Further, Zazhytska et al. obtained serum from SARS-CoV-2-infected hamsters and utilized ultraviolet (UV) irradiation to inactivate the virus before introducing the serum into the nasal cavity of virus-naïve hamsters to determine if anosmia was truly non-cell-autonomous. In addition, they used postmortem human tissues to examine the significance of their observations in humans, comparing alterations in gene expression among SARS-CoV-2-infected people and controls.
Results and discussions
Zazhytska et al. discovered 13 distinct cell kinds and found that sustentacular (SUS) cells, expressing the angiotensin-converting protein 2 (ACE2) receptor, accounted for the most infected cells. Even though microglia and other immune cells showed significant viral uptake, only a tiny percentage of OSNs were infected.
The cellular consequences of direct SARS-CoV-2 infection were demonstrated by a drastic decrease in the proportion of SUS cells, whereas the viability of OSNs was unaltered.
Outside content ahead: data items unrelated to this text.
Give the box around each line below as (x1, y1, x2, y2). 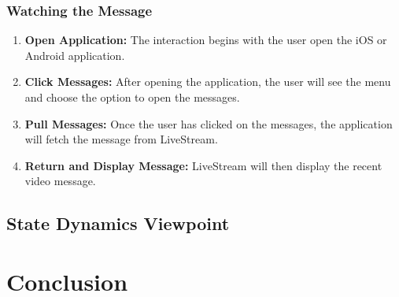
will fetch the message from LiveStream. (24, 131, 218, 147)
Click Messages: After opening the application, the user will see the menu (24, 73, 391, 90)
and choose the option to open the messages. (24, 89, 240, 105)
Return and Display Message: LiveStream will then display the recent (24, 157, 382, 173)
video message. (24, 173, 96, 189)
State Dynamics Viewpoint (6, 211, 230, 236)
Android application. (24, 46, 125, 63)
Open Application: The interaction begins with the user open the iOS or (24, 32, 387, 48)
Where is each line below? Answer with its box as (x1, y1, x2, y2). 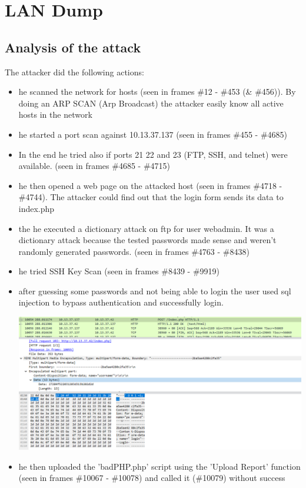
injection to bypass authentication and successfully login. (18, 296, 224, 308)
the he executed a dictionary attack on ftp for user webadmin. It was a (18, 222, 274, 234)
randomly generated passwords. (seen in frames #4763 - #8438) (18, 245, 250, 257)
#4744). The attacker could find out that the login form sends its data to (18, 191, 284, 203)
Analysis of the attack (5, 38, 141, 56)
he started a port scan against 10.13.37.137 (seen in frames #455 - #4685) (18, 128, 288, 140)
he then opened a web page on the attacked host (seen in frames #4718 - (18, 179, 282, 191)
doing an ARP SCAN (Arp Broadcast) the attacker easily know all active (18, 97, 284, 109)
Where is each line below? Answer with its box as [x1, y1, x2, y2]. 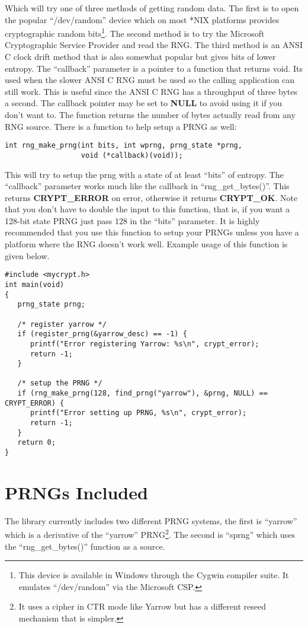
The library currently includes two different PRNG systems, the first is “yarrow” [5, 514, 297, 527]
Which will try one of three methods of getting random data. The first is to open [5, 2, 299, 14]
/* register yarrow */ [17, 320, 107, 329]
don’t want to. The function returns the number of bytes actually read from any [5, 109, 296, 120]
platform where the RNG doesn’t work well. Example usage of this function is [5, 238, 288, 250]
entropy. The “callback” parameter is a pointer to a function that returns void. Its [5, 62, 303, 74]
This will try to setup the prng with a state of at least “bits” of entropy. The [5, 168, 284, 180]
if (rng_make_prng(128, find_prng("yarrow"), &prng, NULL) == [17, 389, 268, 398]

Besides, the cellular composition had returned to normal, and the virus had disappeared from all OE cells by day 10.
Zazhytska and her team discovered a substantial drop in genes associated with olfaction, especially transcription factors that govern olfactory receptors (OR) signaling genes and ORs, such as adenylyl cyclase 3 (Adcy3), following COVID-19. They discovered the disruption of wide-range genomic linkages of OR genes one day after SARS-CoV-2 infection utilizing Hi-C assays (a genomic analysis modality) in SARS-CoV-2- and sham-infected hamsters.
Additionally, global, and more extensive chromatin rearrangements occurred by day 3. Surprisingly, OR gene rearrangements continued on day 10 after infection, following the viral clearance, possibly explaining the SARS-CoV-2-linked long-lasting alterations in OR-related gene expression and anosmia.
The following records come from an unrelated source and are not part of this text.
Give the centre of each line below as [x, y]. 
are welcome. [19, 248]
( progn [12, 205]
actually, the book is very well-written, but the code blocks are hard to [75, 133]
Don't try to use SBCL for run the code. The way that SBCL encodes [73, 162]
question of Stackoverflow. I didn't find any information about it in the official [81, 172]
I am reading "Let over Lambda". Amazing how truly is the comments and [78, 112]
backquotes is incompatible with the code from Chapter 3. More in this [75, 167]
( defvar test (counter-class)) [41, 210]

These findings indicated that anosmia was unlikely to be caused by a direct SARS-CoV-2 mechanism, given OSNs’ limited vulnerability to viral entry and the presence of OR transcriptional and chromatin alterations. Moreover, the experiments with UV-irradiated serum indicated that viral or cellular components released from other infected cells, probably the infected SUS cells, cause widespread alterations in nuclear architecture relevant to OR genes in OSNs.
In human autopsies, Zazhytska et al. discovered a preferential decline in the expression of OR-linked genes, such as Adcy3 and other vital olfactory transcripts. Furthermore, they found an extensive loss of long-distance contacts, many of which were unique to OR-associated genes, when matching Hi-C interaction maps across OSNs from control human autopsies and postmortem specimens from SARS-CoV-2-infected individuals.
Collectively, the authors noted that the findings from the study undertaken by Zazhytska and her team supported the theory that SARS-CoV-2-induced loss of smell was caused by the non-autonomous alteration of wide-range genomic connections of OR-associated genes. Such nuclear architectural abnormalities might not be quickly restored in post-mitotic cells like OSNs, potentially explaining the continuation of anosmia phenotypes and other associated characteristics like parosmia, a distorted perception of the smell, for weeks/months post-infection.
Notably, the research by Zazhytska et al. raised numerous intriguing concerns. Although the trial showed that the process for the COVID-19-induced loss of smell was non-cell-autonomous and does not necessitate a live virus, the exact components responsible have yet to be discovered.
Further, the authors suggested that the possible molecules included substances released from SARS-CoV-2-infected cells like cytokines, circulating pieces of SUS cells, and nonviable viral fragments. Indeed, the mechanism via such a compound induced dramatic shifts in OSNs’ nuclear architecture was also uncertain.